:: Task instructions ::
Starting at the line that contains "Este bot Discord", return every line through the end of the data exactly, without pictures.

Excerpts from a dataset

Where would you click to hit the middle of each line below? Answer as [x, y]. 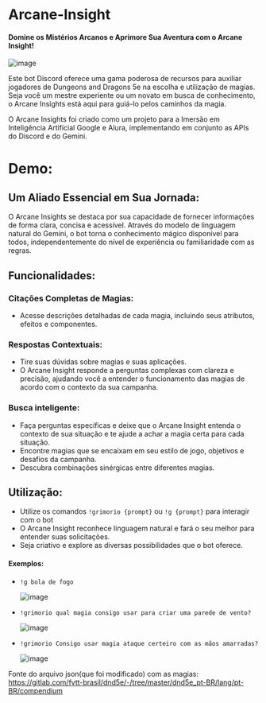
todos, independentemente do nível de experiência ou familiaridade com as [131, 242]
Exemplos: [26, 564]
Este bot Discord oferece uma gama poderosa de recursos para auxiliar [125, 79]
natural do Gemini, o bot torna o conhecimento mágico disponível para [123, 234]
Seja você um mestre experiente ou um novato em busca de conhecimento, [132, 95]
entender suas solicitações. [65, 537]
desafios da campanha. [58, 459]
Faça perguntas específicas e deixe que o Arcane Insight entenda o [130, 425]
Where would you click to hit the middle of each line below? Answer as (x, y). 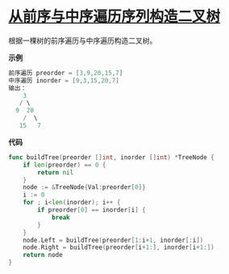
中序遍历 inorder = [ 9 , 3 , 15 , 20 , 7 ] (64, 80)
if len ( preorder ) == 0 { (65, 165)
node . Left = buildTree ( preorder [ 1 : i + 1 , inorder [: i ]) (113, 240)
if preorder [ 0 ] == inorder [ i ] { (92, 210)
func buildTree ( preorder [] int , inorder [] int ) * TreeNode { (112, 157)
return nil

:: Your solution ::
Este bot Discord oferece uma gama poderosa de recursos para auxiliar [125, 79]
natural do Gemini, o bot torna o conhecimento mágico disponível para [123, 234]
Seja você um mestre experiente ou um novato em busca de conhecimento, [132, 95]
entender suas solicitações. [65, 537]
desafios da campanha. [58, 459]
Faça perguntas específicas e deixe que o Arcane Insight entenda o [130, 425]
Where would you click to hit the middle of each line below? Answer as (x, y). 
中序遍历 inorder = [ 9 , 3 , 15 , 20 , 7 ] (64, 80)
if len ( preorder ) == 0 { (65, 165)
node . Left = buildTree ( preorder [ 1 : i + 1 , inorder [: i ]) (113, 240)
if preorder [ 0 ] == inorder [ i ] { (92, 210)
func buildTree ( preorder [] int , inorder [] int ) * TreeNode { (112, 157)
return nil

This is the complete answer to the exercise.